Education is a partnership between the student, the teacher(s) and parent(s). All parties in the partnership must share the load. The student has to arrive at school ready to learn. The parent has to set boundaries, encourage, and provide support. Teachers must be knowledgeable in their subject area and proficient in transmitting that knowledge to students. All must participate and fulfill their role in the education process. Increasingly, those in the teaching profession are victims of violence in the classroom.

Carolyn Thompson of AP reported in the article, Teacher Killings Bring Shocking School Violence Numbers To Light:

About 4 percent of public school teachers reported they had been attacked physically during the 2007-08 school year, according to the U.S. Department of Education, citing a 2012 school safety report. Seven percent were threatened with injury by a student.
A 2011 survey found that 80 percent of teachers reported being intimidated, harassed, assaulted or otherwise victimized at least once during the previous year.
Of the 3,000 teachers surveyed, 44 percent reported physical offenses including thrown objects, student attacks and weapons shown, according to the American Psychological Association Task Force on Violence Directed Against Teachers, which conducted the national web-based survey.
The task force recommended creating a national registry to track the nature and frequency of incidents, saying this would help develop plans for prevention and intervention.
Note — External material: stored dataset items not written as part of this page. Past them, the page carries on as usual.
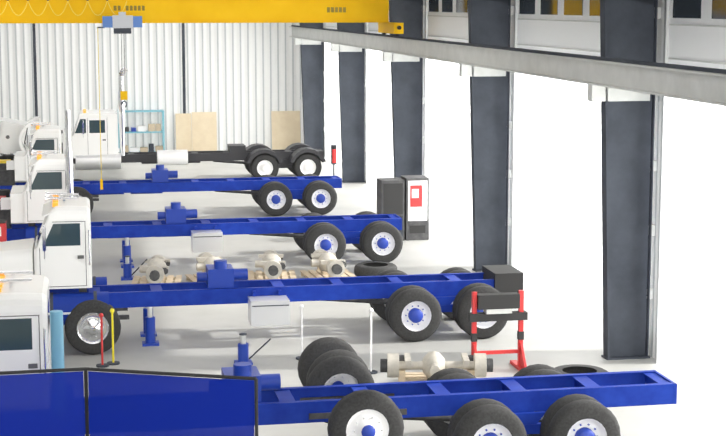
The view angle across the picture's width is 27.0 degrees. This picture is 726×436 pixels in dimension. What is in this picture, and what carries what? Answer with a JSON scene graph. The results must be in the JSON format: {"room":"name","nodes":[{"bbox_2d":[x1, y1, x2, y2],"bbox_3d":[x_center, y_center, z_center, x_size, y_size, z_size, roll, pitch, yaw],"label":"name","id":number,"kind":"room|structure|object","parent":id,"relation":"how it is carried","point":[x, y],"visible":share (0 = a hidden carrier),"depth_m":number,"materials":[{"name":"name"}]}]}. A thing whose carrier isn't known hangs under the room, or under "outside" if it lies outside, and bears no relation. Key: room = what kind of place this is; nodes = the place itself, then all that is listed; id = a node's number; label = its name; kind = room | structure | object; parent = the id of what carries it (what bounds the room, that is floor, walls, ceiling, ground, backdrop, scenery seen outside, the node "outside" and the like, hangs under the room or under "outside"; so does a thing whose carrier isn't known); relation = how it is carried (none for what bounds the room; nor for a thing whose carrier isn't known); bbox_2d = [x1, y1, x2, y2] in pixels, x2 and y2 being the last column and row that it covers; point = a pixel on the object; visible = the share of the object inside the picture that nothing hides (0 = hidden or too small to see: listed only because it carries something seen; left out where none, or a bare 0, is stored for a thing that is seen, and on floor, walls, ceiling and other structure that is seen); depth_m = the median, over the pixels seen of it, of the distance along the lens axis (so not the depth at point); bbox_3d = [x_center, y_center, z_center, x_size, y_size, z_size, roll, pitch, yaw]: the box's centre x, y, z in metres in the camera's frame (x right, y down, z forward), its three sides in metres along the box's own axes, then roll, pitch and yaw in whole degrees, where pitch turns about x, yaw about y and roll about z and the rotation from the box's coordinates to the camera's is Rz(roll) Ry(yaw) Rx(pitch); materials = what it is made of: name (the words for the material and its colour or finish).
{"room":"truck assembly factory","nodes":[
{"label":"truck assembly factory","id":0,"kind":"room"},
{"bbox_2d":[0,23,301,155],"bbox_3d":[-10.357,-6.909,65.266,17.000,8.450,0.150,-2,8,-11],"label":"wall","id":1,"kind":"structure","parent":0,"point":[242,80],"depth_m":65.63,"materials":[{"name":"grey metal"}]},
{"bbox_2d":[0,0,403,189],"bbox_3d":[-6.705,-3.692,44.274,15.610,5.600,2.600,-2,8,-11],"label":"crane","id":2,"kind":"object","parent":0,"point":[122,16],"depth_m":44.02,"materials":[{"name":"yellow metal"}]},
{"bbox_2d":[11,155,725,435],"bbox_3d":[-3.912,2.243,32.032,17.600,0.300,70.100,-2,8,-11],"label":"floor","id":3,"kind":"structure","parent":0,"point":[559,329],"depth_m":31.17,"materials":[{"name":"concrete"}]},
{"bbox_2d":[0,220,6,241],"bbox_3d":[-8.862,0.835,35.455,1.000,1.517,0.515,-2,8,-11],"label":"tool cart","id":4,"kind":"object","parent":3,"relation":"on","point":[3,232],"visible":0.19,"depth_m":35.23,"materials":[{"name":"red paint"}]},
{"bbox_2d":[96,313,108,367],"bbox_3d":[-4.765,2.220,27.600,0.228,0.995,0.240,-2,8,-11],"label":"pole","id":5,"kind":"object","parent":3,"relation":"on","point":[102,364],"visible":1,"depth_m":27.59,"materials":[{"name":"red metal"}]},
{"bbox_2d":[107,308,119,364],"bbox_3d":[-4.596,2.170,27.779,0.228,1.045,0.240,-2,8,-11],"label":"pole","id":6,"kind":"object","parent":3,"relation":"on","point":[112,362],"visible":0.92,"depth_m":27.76,"materials":[{"name":"yellow metal"}]},
{"bbox_2d":[0,367,257,435],"bbox_3d":[-3.337,2.947,18.855,4.235,2.022,1.488,-2,8,-11],"label":"screen","id":7,"kind":"object","parent":3,"relation":"on","point":[43,402],"visible":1,"depth_m":19.02,"materials":[{"name":"blue"}]},
{"bbox_2d":[121,255,146,280],"bbox_3d":[-5.480,1.210,36.200,0.621,0.570,0.601,-2,8,-11],"label":"jack","id":8,"kind":"object","parent":3,"relation":"on","point":[127,270],"visible":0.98,"depth_m":36.26,"materials":[{"name":"blue metal"}]},
{"bbox_2d":[118,110,164,151],"bbox_3d":[-9.595,-3.669,65.461,1.960,1.980,0.630,-2,8,-11],"label":"shelving","id":9,"kind":"object","parent":3,"relation":"on","point":[151,128],"visible":0.79,"depth_m":65.31,"materials":[{"name":"teal"}]},
{"bbox_2d":[131,255,181,283],"bbox_3d":[-4.852,1.268,35.568,1.140,0.635,1.840,-1,8,-5],"label":"truck axle","id":10,"kind":"object","parent":3,"relation":"on","point":[155,268],"visible":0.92,"depth_m":35.43,"materials":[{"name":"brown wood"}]},
{"bbox_2d":[0,67,325,176],"bbox_3d":[-7.420,-3.488,56.193,11.954,4.235,2.740,-2,8,-11],"label":"truck","id":11,"kind":"object","parent":3,"relation":"on","point":[299,159],"visible":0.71,"depth_m":55.37,"materials":[{"name":"grey paint"}]},
{"bbox_2d":[0,122,341,215],"bbox_3d":[-6.947,-1.569,47.254,12.604,2.957,2.540,-2,8,-11],"label":"truck","id":12,"kind":"object","parent":3,"relation":"on","point":[276,196],"visible":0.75,"depth_m":47.09,"materials":[{"name":"blue paint"}]},
{"bbox_2d":[175,113,191,150],"bbox_3d":[-7.814,-3.649,65.957,0.680,1.800,0.270,-2,8,-11],"label":"plywood sheet","id":13,"kind":"object","parent":3,"relation":"on","point":[183,133],"visible":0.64,"depth_m":65.95,"materials":[{"name":"beige wood"}]},
{"bbox_2d":[0,110,402,267],"bbox_3d":[-5.188,-0.827,38.341,12.454,4.000,2.540,-2,8,-11],"label":"truck","id":14,"kind":"object","parent":3,"relation":"on","point":[372,236],"visible":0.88,"depth_m":38.17,"materials":[{"name":"blue paint"}]},
{"bbox_2d":[192,112,216,150],"bbox_3d":[-6.937,-3.703,66.158,1.080,1.850,0.190,-2,8,-11],"label":"plywood sheet","id":15,"kind":"object","parent":3,"relation":"on","point":[204,131],"visible":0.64,"depth_m":66.14,"materials":[{"name":"beige wood"}]},
{"bbox_2d":[185,252,230,281],"bbox_3d":[-3.544,1.218,35.913,1.140,0.635,2.040,-3,9,-18],"label":"truck axle","id":16,"kind":"object","parent":3,"relation":"on","point":[203,259],"visible":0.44,"depth_m":35.89,"materials":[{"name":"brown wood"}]},
{"bbox_2d":[234,333,270,364],"bbox_3d":[-2.025,2.424,27.677,0.621,0.570,0.601,-2,8,-11],"label":"jack","id":17,"kind":"object","parent":3,"relation":"on","point":[243,350],"visible":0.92,"depth_m":27.74,"materials":[{"name":"blue metal"}]},
{"bbox_2d":[0,192,522,354],"bbox_3d":[-2.501,0.895,29.950,11.500,2.957,2.540,-2,8,-11],"label":"truck","id":18,"kind":"object","parent":3,"relation":"on","point":[404,305],"visible":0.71,"depth_m":29.50,"materials":[{"name":"blue paint"}]},
{"bbox_2d":[248,250,296,279],"bbox_3d":[-2.187,1.168,36.267,1.140,0.635,1.940,-1,8,-6],"label":"truck axle","id":19,"kind":"object","parent":3,"relation":"on","point":[271,263],"visible":0.92,"depth_m":36.12,"materials":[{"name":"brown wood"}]},
{"bbox_2d":[271,111,300,149],"bbox_3d":[-3.397,-3.795,66.803,1.280,1.850,0.220,-2,8,-11],"label":"plywood sheet","id":20,"kind":"object","parent":3,"relation":"on","point":[286,133],"visible":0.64,"depth_m":66.78,"materials":[{"name":"beige wood"}]},
{"bbox_2d":[296,304,303,359],"bbox_3d":[-1.140,2.114,28.172,0.228,1.045,0.240,-2,8,-11],"label":"pole","id":21,"kind":"object","parent":3,"relation":"on","point":[301,306],"visible":0.67,"depth_m":28.15,"materials":[{"name":"white metal"}]},
{"bbox_2d":[300,99,303,142],"bbox_3d":[-2.598,-4.068,66.952,0.320,2.350,0.150,-2,8,-11],"label":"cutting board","id":22,"kind":"object","parent":3,"relation":"on","point":[302,127],"visible":0.21,"depth_m":66.91,"materials":[{"name":"white"}]},
{"bbox_2d":[300,249,354,277],"bbox_3d":[-0.842,1.147,36.417,1.140,0.635,1.940,-2,8,-15],"label":"truck axle","id":23,"kind":"object","parent":3,"relation":"on","point":[326,263],"visible":0.9,"depth_m":36.28,"materials":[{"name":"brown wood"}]},
{"bbox_2d":[297,337,369,385],"bbox_3d":[-0.480,2.582,24.870,1.050,1.050,1.240,-2,8,-11],"label":"tires","id":24,"kind":"object","parent":3,"relation":"on","point":[315,353],"visible":0.17,"depth_m":25.11,"materials":[{"name":"black rubber"}]},
{"bbox_2d":[331,145,336,175],"bbox_3d":[-1.063,-1.986,55.700,0.200,1.400,0.190,-2,8,-11],"label":"fire extinguisher","id":25,"kind":"object","parent":3,"relation":"on","point":[333,155],"visible":1,"depth_m":55.60,"materials":[{"name":"red paint"}]},
{"bbox_2d":[0,271,676,435],"bbox_3d":[-1.331,2.105,21.453,11.920,2.957,2.540,-2,8,-11],"label":"truck","id":26,"kind":"object","parent":3,"relation":"on","point":[343,395],"visible":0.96,"depth_m":21.30,"materials":[{"name":"blue paint"}]},
{"bbox_2d":[369,308,377,373],"bbox_3d":[0.143,2.192,27.091,0.228,1.195,0.240,-2,8,-11],"label":"pole","id":27,"kind":"object","parent":3,"relation":"on","point":[371,370],"visible":0.9,"depth_m":27.08,"materials":[{"name":"grey metal"}]},
{"bbox_2d":[354,261,396,275],"bbox_3d":[0.310,1.275,36.809,1.050,0.290,1.050,-2,8,-11],"label":"tire","id":28,"kind":"object","parent":3,"relation":"on","point":[373,268],"visible":0.58,"depth_m":36.51,"materials":[{"name":"rubber"}]},
{"bbox_2d":[377,177,404,240],"bbox_3d":[0.773,-0.247,42.428,0.650,1.700,0.715,-2,8,-11],"label":"tall cabinet","id":29,"kind":"object","parent":3,"relation":"on","point":[390,195],"visible":0.62,"depth_m":42.05,"materials":[{"name":"metal"}]},
{"bbox_2d":[401,175,428,240],"bbox_3d":[1.457,-0.293,42.569,0.650,1.750,0.782,-2,8,-11],"label":"vending machine","id":30,"kind":"object","parent":3,"relation":"on","point":[416,213],"visible":1,"depth_m":42.22,"materials":[{"name":"metal"}]},
{"bbox_2d":[380,351,492,381],"bbox_3d":[1.269,2.611,26.132,1.940,0.635,1.140,0,8,-1],"label":"truck axle","id":31,"kind":"object","parent":3,"relation":"on","point":[397,365],"visible":0.75,"depth_m":26.02,"materials":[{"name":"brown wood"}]},
{"bbox_2d":[300,0,660,359],"bbox_3d":[3.103,-2.166,37.108,1.120,7.000,57.320,-2,8,-11],"label":"columns","id":32,"kind":"structure","parent":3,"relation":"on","point":[628,29],"depth_m":36.76,"materials":[{"name":"grey metal"}]},
{"bbox_2d":[289,25,725,105],"bbox_3d":[3.264,-3.596,34.981,1.110,0.810,64.200,-2,8,-11],"label":"runway","id":33,"kind":"object","parent":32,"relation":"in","point":[627,80],"visible":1,"depth_m":29.80,"materials":[{"name":"grey metal"}]},
{"bbox_2d":[467,290,527,369],"bbox_3d":[2.425,2.034,27.298,1.070,1.450,0.900,-2,8,-11],"label":"stand","id":34,"kind":"object","parent":3,"relation":"on","point":[496,306],"visible":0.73,"depth_m":27.18,"materials":[{"name":"red paint"}]},
{"bbox_2d":[555,364,607,373],"bbox_3d":[3.751,2.784,26.218,1.050,0.290,1.050,-2,8,-11],"label":"tire","id":35,"kind":"object","parent":3,"relation":"on","point":[572,369],"visible":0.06,"depth_m":26.64,"materials":[{"name":"rubber"}]},
{"bbox_2d":[323,0,725,363],"bbox_3d":[4.430,-1.947,33.084,0.240,7.700,69.620,-2,8,-11],"label":"wall","id":36,"kind":"structure","parent":0,"point":[691,32],"depth_m":32.01,"materials":[{"name":"white paint"}]},
{"bbox_2d":[408,0,654,4],"bbox_3d":[0.580,-1.906,7.370,16.760,1.789,0.260,-2,8,-11],"label":"rafter","id":37,"kind":"object","parent":36,"relation":"attached to","point":[649,1],"visible":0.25,"depth_m":7.49,"materials":[{"name":"grey metal"}]},
{"label":"outside","id":38,"kind":"structure","parent":0,"visible":0},
{"bbox_2d":[330,73,725,390],"bbox_3d":[-15.992,-18.697,179.132,13.700,0.280,440.000,-2,8,-11],"label":"apron","id":39,"kind":"object","parent":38,"point":[561,230],"depth_m":46.97,"materials":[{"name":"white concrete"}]},
{"bbox_2d":[330,43,725,182],"bbox_3d":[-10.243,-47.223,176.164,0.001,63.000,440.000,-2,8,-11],"label":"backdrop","id":40,"kind":"structure","parent":38,"point":[562,109],"depth_m":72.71,"materials":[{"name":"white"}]}
]}
It also suggested that all educators be required to master classroom management before they are licensed to teach…
http://www.huffingtonpost.com/2013/11/18/teacher-killings-bring-shocking-school-violence-rates_n_4295203.html?utm_hp_ref=@education123

The National Education Association (NEA) is also following the school violence issue.

Tim Walker wrote in the NEA Today article, Violence Against Teachers – An Overlooked Crisis?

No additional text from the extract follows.